Je souhaitai regarder de plus près les différentes statues, cela attendrait toutefois, car mon attention revint vers le prélat annonçant la fin de l'office crépusculaire et nous invitant à recevoir l'unification. L'événement du Dies Lýkos dernier ne s'étant plus reproduit, je ne ressentais plus d'appréhension face à l'union. Le clergé avait conclu qu'il s'agissait d'une mauvaise farce, n'ayant aucune preuve, je ne pouvais pas me croire comme étant la cause de ce trouble. Ce n'était pas parce que j'avais invoqué un feu similaire en cours aujourd'hui que c'était moi la responsable. Le corps ecclésiastique me montrait déjà suffisamment de froideur pour que je ne leur donne plus de raisons de m'exclure.

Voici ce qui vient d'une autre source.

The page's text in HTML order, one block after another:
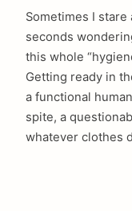
Sometimes I
seconds
this whole
Getting ready in
a functional
spite, a
whatever clothes
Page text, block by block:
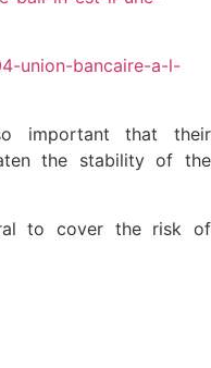
union-bancaire-a-l-
important that their
the stability of the
to cover the risk of

Le cardinal de Lynx appuyait le fond de mon raisonnement quand j'arrivai devant lui, les quelques secondes qu'il mit à m'enduire du liquide violet étaient une raison suffisante pour que je me taise. L'unification reçue, je me rendis jusqu'à la statue qui m'intéressait le plus, avant que l'on ne me jette hors de la grande salle.
La représentation en pierre de Loup était assise, la queue autour des pattes, la tête haute et le regard posé sur l'horizon, des onyx taillés ce trouvait à la place des yeux. Un regard d'onyx en entraînant un autre, je revoyais les yeux de fumées sombres qui m'était apparus en cours, suivi par l'intense regard noir, justement représenté par deux onyx, du Primordial Nolan. À l'instant où je pensai à lui, les deux onyx s'éclairèrent de l'intérieur, tels deux braises, avant de bruirent de fumée noir. Pourquoi fallait-il que tout se rapporte à cette fumée ? J'aurai juré que les deux pierres étaient animées de vie car leurs lumières me suivirent tandis que je me fit mettre à la porte par des jeunes prêtres, indifférents à mon questionnement.

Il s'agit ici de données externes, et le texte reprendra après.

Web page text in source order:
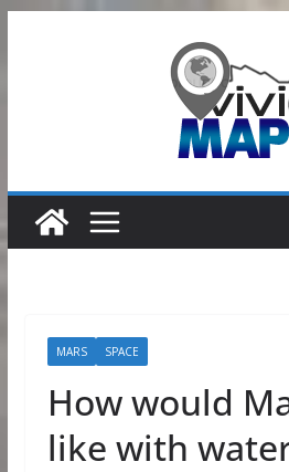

L'air frais de la nuit tombée me raviva, désembuant mon esprit des théories farfelues que j'échafaudai sur de possibles fantômes hantant la cathédrale. Aucune des représentations de Lynx ne m'ayant attendu à la fin de l'office, je pouvais, tout à mon aise, regarder les jardins baignés des premiers rayons d'une pleine lune, en me dirigeant vers la salle des représentations. Le cadre était si beau que j'aurai pu ne pas aller manger du tout, mon ventre me rappelant que j'avais déjà sauté le repas de midi, je me détachai de cette vue en me réconfortant sur celle que je n'allais pas tarder à retrouver.

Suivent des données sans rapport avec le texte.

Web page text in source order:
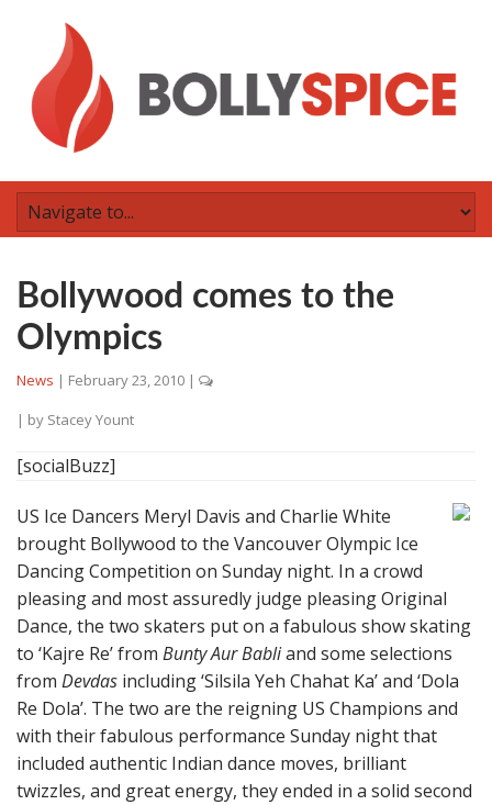
Bollywood comes to the
Olympics
News | February 23, 2010 |
| by Stacey Yount
[socialBuzz]
US Ice Dancers Meryl Davis and Charlie White
brought Bollywood to the Vancouver Olympic Ice
Dancing Competition on Sunday night. In a crowd
pleasing and most assuredly judge pleasing Original
Dance, the two skaters put on a fabulous show skating
to ‘Kajre Re’ from Bunty Aur Babliand some selections
from Devdas including ‘Silsila Yeh Chahat Ka’ and ‘Dola
Re Dola’. The two are the reigning US Champions and
with their fabulous performance Sunday night that
included authentic Indian dance moves, brilliant
twizzles, and great energy, they ended in a solid second
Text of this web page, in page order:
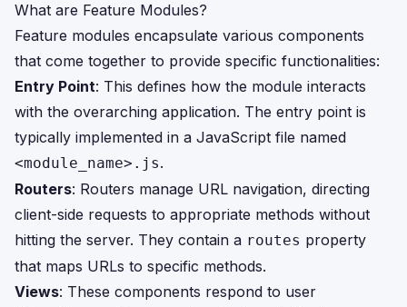
What are Feature Modules?
Feature modules encapsulate various components
that come together to provide specific functionalities:
Entry Point: This defines how the module interacts
with the overarching application. The entry point is
typically implemented in a JavaScript file named
<module_name>.js.
Routers: Routers manage URL navigation, directing
client-side requests to appropriate methods without
hitting the server. They contain a routes property
that maps URLs to specific methods.
Views: These components respond to user

Passé la petite porte de la coursive menant en salle de représentation, je longeai le mur pour rejoindre ma place fétiche à la table des loups en face de l'estrade des primordiaux, Angie m'y attendant déjà, une moue boudeuse figée sur son visage. L'absence de celui que j'espérai voir me déçut plus que je ne l'aurais imaginé. C'était la première fois que je le voyais absent au souper depuis mon arrivée. Était-il malade ? Mon inquiétude ne pouvant être partagée, j'évitai de poser la moindre question sur notre Primordial, à mon amie et me concentrai plutôt sur la conversation qu'elle entretenait avec nos camarades de représentation.
Bien plus tard ce soir là, quand je me fus glissée entre mes draps, la silhouette d'un loup de fumée noire hanta mes rêves, toute la nuit.